Learning a language is fertile ground for this attack. There are thousands of words to learn, grammar, pronunciation, patterns, and so on. Thousands of questions and answers. Xuesheng means student? Great! Next one! How about Japanese? Gakusei? Got it! 

This is all well and good, but as any language student knows, it’s not good enough if we actually want to use the language. We gotta practice. Immersion. Conversations. 

This is refine and repeat. We know what to do, but that’s just the beginning. Repetition locks it in, helps it flow more easily, facilitates improvisation, makes it our own … all that stuff. 

There’s another kind of practice: when a teacher shows you something, then you ask him how to do it and he advises you to “practise”.
But what do I practise? What I showed you. Relax.
How do I relax? Just practise.
When will I know if I’m doing it right? Practise. 
But what –? Oh, just shut up and practise.  

Unfortunately, this feels like practising blind. We’re uncomfortable with it because we don’t want to practise the wrong thing over and over. We have no map. No “metrics” as they say in business.

But we do have a goal, beyond one such as “relax”. It’s wu wei : non-doing. Mushin: no-mind. Effortlessness. To put it another way, we want to practise something until we get to the point where it becomes habit, natural, the thing we do when we don’t think. When we do a move “wrong”, it’s (generally) not bad or harmful, we’re just doing it the way we do it when we do it without thinking. Got that? The “wrong” way is habit, so we want the “right” way to be habit. We want to practise the new way until it becomes second nature. 

But wu-wei is difficult. There’s still an action involved, the thing that we are doing naturally. Do I focus away from the action, focus on the action, or focus on nothing?

I think we all know the answer to that one. <sigh>

Categories: repetition Tags:

Spread ’em!

February 20th, 2009 1 comment

My stiff right ankle is preventing me from sinking on my right leg in Tai Chi. Since I like approaching problems from different angles, I asked our Wednesday morning trainer, Caprice, to help me with flexibility there. We worked on some foot exercises such as “doming” the foot (raising the arch) and curling the toes under, which seemed to go all right. However, when she asked me to spread my big toe away from the others, there was nothing there. I had no idea of what to engage or how to engage it. It was a very strange feeling, and though I’m lucky enough to have never been in an accident, maybe this is a glimpse of what it feels like to have to learn how to walk. Of course, I can only guess at the challenges accident victims face.
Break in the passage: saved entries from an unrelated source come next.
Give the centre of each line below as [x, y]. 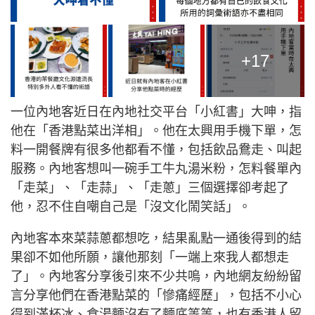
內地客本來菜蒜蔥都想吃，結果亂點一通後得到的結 [156, 239]
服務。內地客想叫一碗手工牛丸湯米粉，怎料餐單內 [156, 169]
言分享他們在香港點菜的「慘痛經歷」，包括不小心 [156, 296]
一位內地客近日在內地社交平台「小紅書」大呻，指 [156, 112]
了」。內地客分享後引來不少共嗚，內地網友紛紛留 [156, 277]
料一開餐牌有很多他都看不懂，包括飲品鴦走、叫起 [156, 150]
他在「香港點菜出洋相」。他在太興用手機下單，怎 [156, 131]
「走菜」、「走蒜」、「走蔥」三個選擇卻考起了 [150, 188]
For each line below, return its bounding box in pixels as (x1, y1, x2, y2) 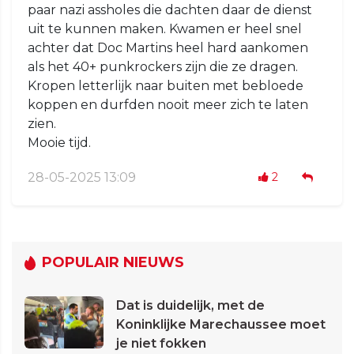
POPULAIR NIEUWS (42, 254, 184, 272)
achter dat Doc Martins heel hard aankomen (28, 40, 308, 56)
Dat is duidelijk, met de (116, 298, 265, 314)
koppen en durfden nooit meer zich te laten (28, 97, 308, 113)
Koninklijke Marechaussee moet (116, 317, 326, 333)
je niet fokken (116, 336, 206, 352)
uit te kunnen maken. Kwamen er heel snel (28, 21, 302, 37)
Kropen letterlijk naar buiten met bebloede (28, 78, 303, 94)
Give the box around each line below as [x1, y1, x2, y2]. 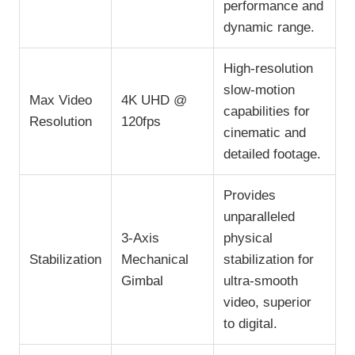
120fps [121, 113, 161, 129]
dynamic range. [223, 19, 315, 35]
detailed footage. [223, 146, 321, 162]
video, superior [223, 294, 311, 310]
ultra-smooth [223, 273, 298, 288]
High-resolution [223, 60, 313, 76]
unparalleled [223, 208, 295, 224]
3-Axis [121, 230, 159, 246]
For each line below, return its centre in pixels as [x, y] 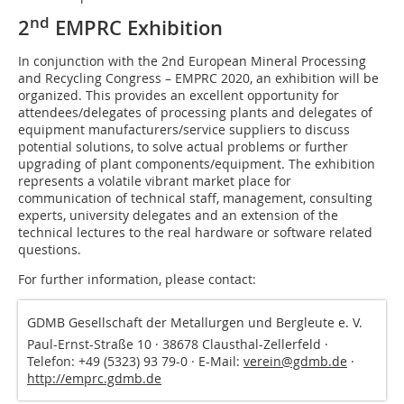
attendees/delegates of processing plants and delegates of [195, 113]
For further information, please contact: [137, 280]
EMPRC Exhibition [136, 28]
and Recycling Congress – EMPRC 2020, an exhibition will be [198, 78]
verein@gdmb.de [295, 362]
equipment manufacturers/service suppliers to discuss [184, 130]
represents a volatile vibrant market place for [155, 181]
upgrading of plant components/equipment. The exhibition [197, 164]
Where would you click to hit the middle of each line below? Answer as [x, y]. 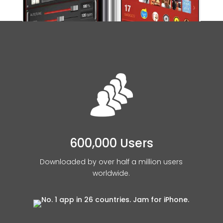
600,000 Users [111, 143]
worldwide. [111, 173]
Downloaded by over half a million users [111, 162]
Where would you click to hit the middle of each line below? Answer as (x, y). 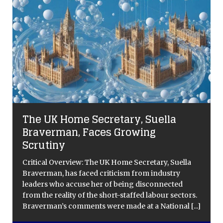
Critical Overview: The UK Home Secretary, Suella (107, 162)
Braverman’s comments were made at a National (107, 206)
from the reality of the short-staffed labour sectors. (110, 195)
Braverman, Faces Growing (89, 132)
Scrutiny (44, 145)
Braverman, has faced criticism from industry (101, 173)
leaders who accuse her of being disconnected (103, 184)
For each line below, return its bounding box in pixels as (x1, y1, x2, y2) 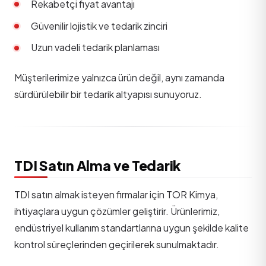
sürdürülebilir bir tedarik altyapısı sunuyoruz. (14, 87, 202, 100)
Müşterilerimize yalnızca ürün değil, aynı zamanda (14, 71, 224, 84)
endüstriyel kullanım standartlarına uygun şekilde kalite (14, 221, 249, 234)
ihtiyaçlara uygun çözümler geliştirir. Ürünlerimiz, (14, 204, 220, 217)
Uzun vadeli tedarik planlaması (31, 41, 160, 54)
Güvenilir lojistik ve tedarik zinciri (31, 19, 167, 32)
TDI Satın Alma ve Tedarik (14, 156, 181, 174)
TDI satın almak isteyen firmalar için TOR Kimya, (14, 188, 218, 201)
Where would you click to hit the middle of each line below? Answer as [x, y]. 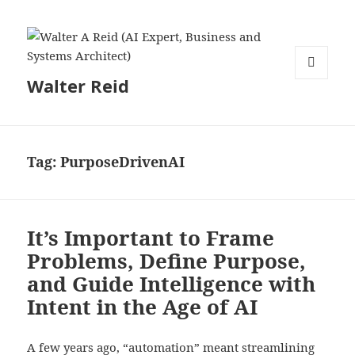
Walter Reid [78, 86]
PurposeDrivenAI [123, 162]
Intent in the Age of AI [143, 307]
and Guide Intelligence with [172, 284]
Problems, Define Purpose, [167, 261]
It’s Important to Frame [151, 238]
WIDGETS [317, 112]
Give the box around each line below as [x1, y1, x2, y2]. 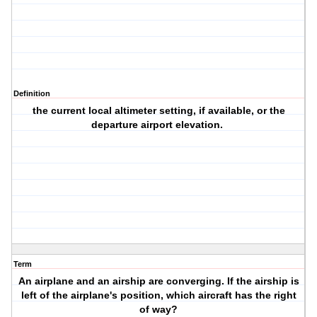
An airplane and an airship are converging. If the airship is [18, 275, 299, 287]
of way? [139, 304, 178, 316]
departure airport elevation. [91, 119, 226, 131]
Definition [13, 89, 50, 98]
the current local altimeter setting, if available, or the [32, 105, 285, 117]
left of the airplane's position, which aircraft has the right [21, 289, 296, 301]
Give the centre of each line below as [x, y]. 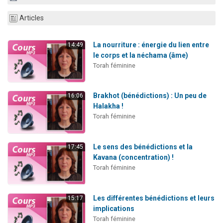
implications [113, 208]
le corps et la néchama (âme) [140, 55]
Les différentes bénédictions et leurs [154, 198]
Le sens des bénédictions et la [143, 147]
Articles [32, 18]
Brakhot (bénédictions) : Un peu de [150, 96]
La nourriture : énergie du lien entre [151, 45]
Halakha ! [108, 106]
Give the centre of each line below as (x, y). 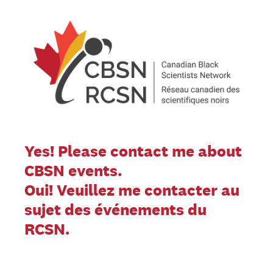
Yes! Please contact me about (133, 151)
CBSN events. (73, 170)
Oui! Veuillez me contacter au (132, 190)
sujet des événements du (115, 209)
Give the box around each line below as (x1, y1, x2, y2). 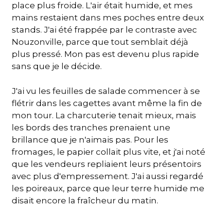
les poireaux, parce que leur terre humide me (12, 183, 204, 193)
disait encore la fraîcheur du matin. (12, 195, 158, 205)
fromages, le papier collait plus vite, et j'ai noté (12, 146, 205, 157)
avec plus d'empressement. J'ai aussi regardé (12, 171, 203, 181)
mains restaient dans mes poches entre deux (12, 13, 204, 23)
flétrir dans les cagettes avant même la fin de (12, 98, 202, 108)
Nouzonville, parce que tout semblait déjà (12, 37, 188, 47)
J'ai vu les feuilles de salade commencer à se (12, 86, 200, 96)
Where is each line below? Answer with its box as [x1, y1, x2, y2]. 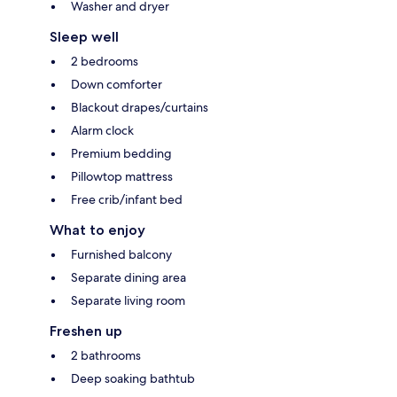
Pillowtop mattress [71, 167, 173, 184]
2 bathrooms [71, 346, 141, 363]
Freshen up [50, 322, 122, 339]
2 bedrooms [71, 52, 138, 69]
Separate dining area [71, 269, 186, 285]
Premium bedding [71, 144, 172, 161]
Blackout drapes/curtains [71, 98, 208, 115]
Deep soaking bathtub [71, 370, 195, 386]
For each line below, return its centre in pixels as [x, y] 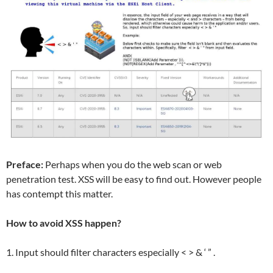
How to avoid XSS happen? [64, 223]
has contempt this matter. [59, 194]
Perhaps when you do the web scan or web [133, 165]
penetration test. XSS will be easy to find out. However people [134, 179]
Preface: [26, 165]
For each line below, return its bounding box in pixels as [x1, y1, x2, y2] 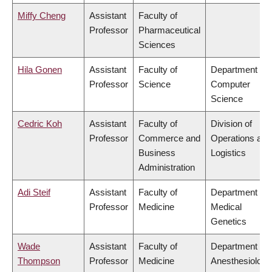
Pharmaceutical [138, 25, 200, 36]
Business [138, 148, 175, 158]
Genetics [211, 216, 246, 227]
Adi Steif [18, 187, 50, 198]
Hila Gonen [18, 64, 62, 75]
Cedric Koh [18, 118, 62, 129]
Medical [211, 202, 242, 212]
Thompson [18, 256, 60, 267]
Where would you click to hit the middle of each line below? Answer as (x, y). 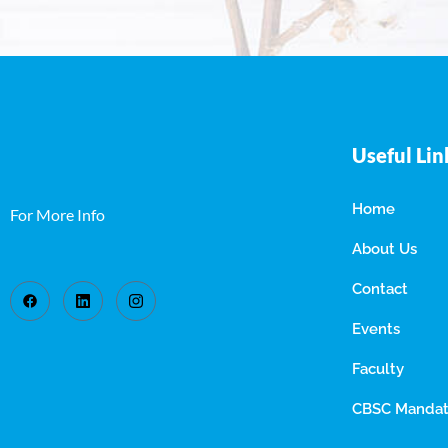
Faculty (378, 369)
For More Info (59, 215)
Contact (380, 289)
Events (376, 329)
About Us (384, 249)
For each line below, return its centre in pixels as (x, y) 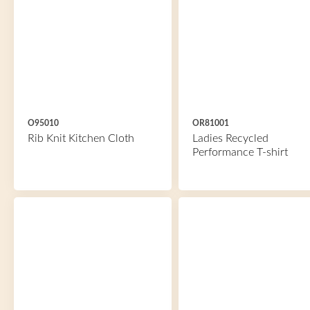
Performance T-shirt (240, 152)
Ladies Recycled (230, 138)
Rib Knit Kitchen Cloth (81, 138)
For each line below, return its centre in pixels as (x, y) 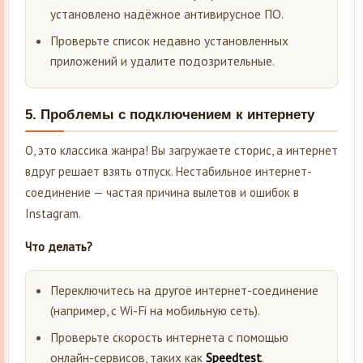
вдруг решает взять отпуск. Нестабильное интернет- (169, 171)
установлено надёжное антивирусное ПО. (167, 13)
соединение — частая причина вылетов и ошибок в (162, 192)
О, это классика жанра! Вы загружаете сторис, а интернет (181, 150)
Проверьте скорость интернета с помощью (169, 337)
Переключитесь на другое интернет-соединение (184, 290)
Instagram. (53, 213)
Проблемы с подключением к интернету (177, 114)
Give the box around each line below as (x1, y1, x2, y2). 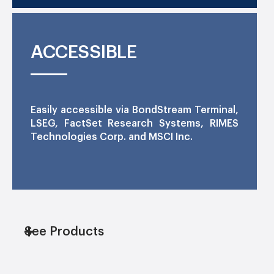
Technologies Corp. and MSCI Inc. (31, 131, 193, 142)
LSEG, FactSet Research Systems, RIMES (31, 118, 239, 128)
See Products (24, 225, 104, 238)
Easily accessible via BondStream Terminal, (31, 105, 239, 115)
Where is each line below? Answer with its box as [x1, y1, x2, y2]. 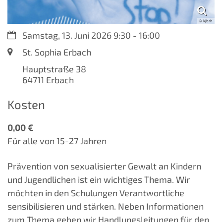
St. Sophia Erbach [22, 47, 91, 58]
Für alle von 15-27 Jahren [7, 135, 107, 147]
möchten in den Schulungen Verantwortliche [7, 187, 184, 199]
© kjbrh [199, 18, 213, 24]
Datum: [7, 29, 36, 41]
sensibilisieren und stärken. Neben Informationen [7, 201, 204, 212]
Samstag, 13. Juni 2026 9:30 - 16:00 [22, 30, 160, 41]
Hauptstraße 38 [22, 63, 86, 75]
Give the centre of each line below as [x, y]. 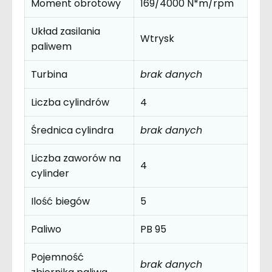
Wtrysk [157, 39]
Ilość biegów [60, 202]
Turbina [49, 75]
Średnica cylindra [72, 131]
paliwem [51, 47]
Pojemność [57, 257]
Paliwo [46, 229]
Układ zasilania [66, 32]
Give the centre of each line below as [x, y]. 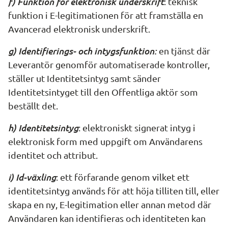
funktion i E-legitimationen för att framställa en [106, 15]
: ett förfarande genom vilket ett [123, 177]
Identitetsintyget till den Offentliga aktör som [103, 92]
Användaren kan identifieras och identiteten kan [107, 218]
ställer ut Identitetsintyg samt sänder [84, 78]
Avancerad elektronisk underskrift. [79, 29]
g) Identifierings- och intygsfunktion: [82, 50]
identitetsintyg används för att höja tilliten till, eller [114, 191]
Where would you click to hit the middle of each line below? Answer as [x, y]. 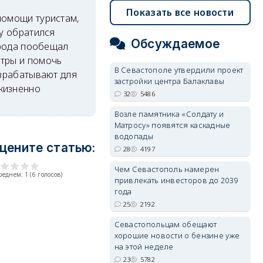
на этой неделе [144, 247]
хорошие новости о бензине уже [177, 235]
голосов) [49, 175]
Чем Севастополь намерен [167, 169]
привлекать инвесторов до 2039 [176, 180]
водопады [134, 136]
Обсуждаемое [175, 44]
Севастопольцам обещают [166, 224]
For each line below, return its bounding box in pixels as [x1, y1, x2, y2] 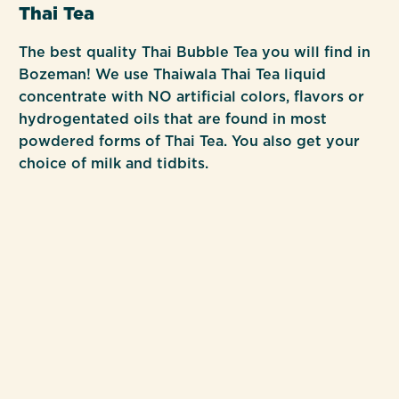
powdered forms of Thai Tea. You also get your [19, 133, 361, 150]
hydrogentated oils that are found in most [19, 110, 328, 127]
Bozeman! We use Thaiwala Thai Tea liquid [19, 66, 327, 83]
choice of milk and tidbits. [19, 155, 209, 172]
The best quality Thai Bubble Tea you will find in [19, 44, 371, 61]
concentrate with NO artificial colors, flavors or [19, 88, 365, 105]
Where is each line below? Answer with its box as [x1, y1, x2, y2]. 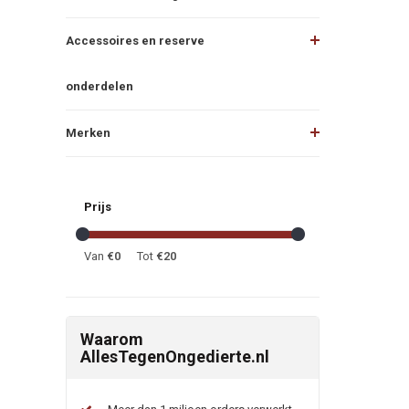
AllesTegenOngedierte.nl [80, 346, 269, 366]
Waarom [80, 329, 143, 349]
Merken [66, 125, 110, 140]
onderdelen [66, 79, 133, 93]
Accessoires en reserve [66, 33, 204, 47]
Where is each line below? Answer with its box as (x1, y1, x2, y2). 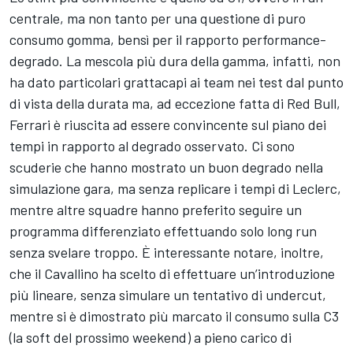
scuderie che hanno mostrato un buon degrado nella (9, 158, 323, 176)
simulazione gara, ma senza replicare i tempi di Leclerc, (9, 179, 341, 197)
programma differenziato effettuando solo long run (9, 221, 317, 240)
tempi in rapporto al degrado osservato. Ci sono (9, 136, 295, 154)
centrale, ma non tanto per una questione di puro (9, 9, 306, 27)
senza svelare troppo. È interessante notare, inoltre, (9, 243, 324, 261)
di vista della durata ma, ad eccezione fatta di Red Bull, (9, 94, 340, 112)
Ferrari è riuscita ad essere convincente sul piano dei (9, 115, 326, 133)
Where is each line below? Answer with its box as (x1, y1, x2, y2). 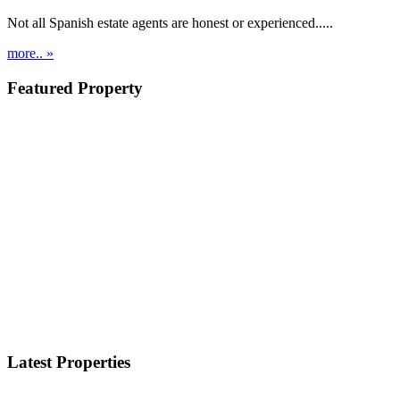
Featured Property (7, 78, 143, 97)
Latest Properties (7, 353, 130, 372)
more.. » (7, 46, 54, 62)
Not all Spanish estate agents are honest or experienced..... (7, 15, 333, 31)
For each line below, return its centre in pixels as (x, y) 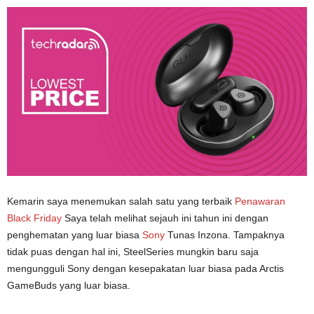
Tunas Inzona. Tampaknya (225, 234)
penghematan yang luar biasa (75, 234)
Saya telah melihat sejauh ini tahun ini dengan (166, 218)
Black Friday (36, 218)
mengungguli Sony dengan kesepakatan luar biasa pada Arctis (145, 268)
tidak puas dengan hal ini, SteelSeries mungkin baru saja (133, 251)
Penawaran (260, 201)
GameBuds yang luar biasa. (69, 285)
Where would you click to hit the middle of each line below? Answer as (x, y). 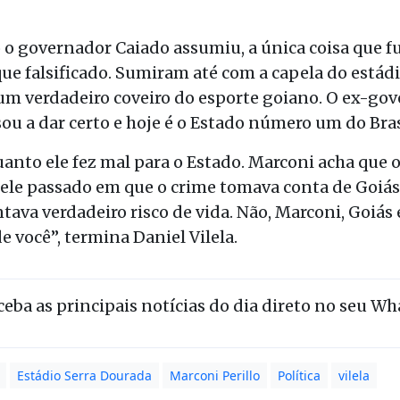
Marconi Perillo (215, 375)
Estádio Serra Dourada (84, 375)
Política (299, 375)
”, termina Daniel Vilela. (146, 237)
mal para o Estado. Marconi (207, 162)
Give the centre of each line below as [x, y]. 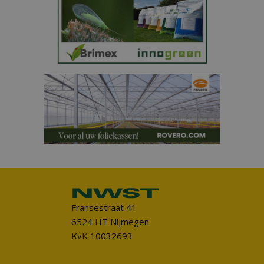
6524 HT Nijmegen [110, 222]
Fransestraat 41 [104, 208]
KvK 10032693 [102, 236]
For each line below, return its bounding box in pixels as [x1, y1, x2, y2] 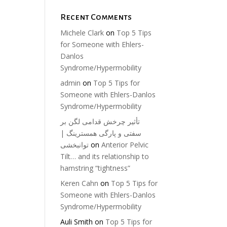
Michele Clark [60, 27, 104, 37]
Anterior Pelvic [101, 139, 149, 149]
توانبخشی [60, 139, 89, 149]
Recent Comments [60, 12, 132, 22]
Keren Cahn [60, 178, 99, 188]
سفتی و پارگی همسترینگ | [60, 128, 142, 138]
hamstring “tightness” [60, 163, 131, 173]
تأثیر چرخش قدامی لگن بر [60, 116, 140, 126]
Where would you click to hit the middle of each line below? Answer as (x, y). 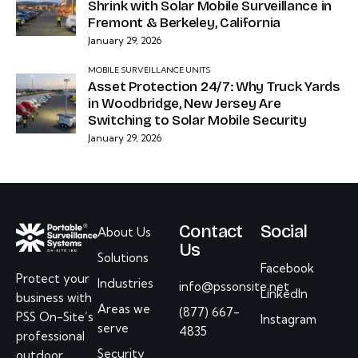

So I can lift the big toe, press it down, and do the same with the other four as a group. But no side-to-side. Caprice asked me to be patient and keep working on it. So yesterday, I sat down, brought the foot up on my other knee, and started exploring with my fingers lightly touching the muscle that’s supposed to make the toe move to get some feedback. The habitual tendency was to try to move the toe by turning the whole foot, so I had to suppress that urge and quiet things down. At times like this, a calm mind is necessary to listen and hear what’s really happening inside.

After bending toes, relaxing, bending less, relaxing, I finally got some action in that muscle by spreading all toes apart a little bit. It’s a start. Spread, relax, spread less, relax, calm, and so on. I’m now at the point where I can get a tiny bit of movement from the big toe without bringing everything in the neighborhood into play. But it feels weird. And maybe it’s not reproducible. In fact, I’ve lost it now.

But it’ll be back, as long as I keep at it. In terms of refine and repeat, the refining seems to lie in calming the mind, listening, and trying smaller actions. Which might even work with tai chi.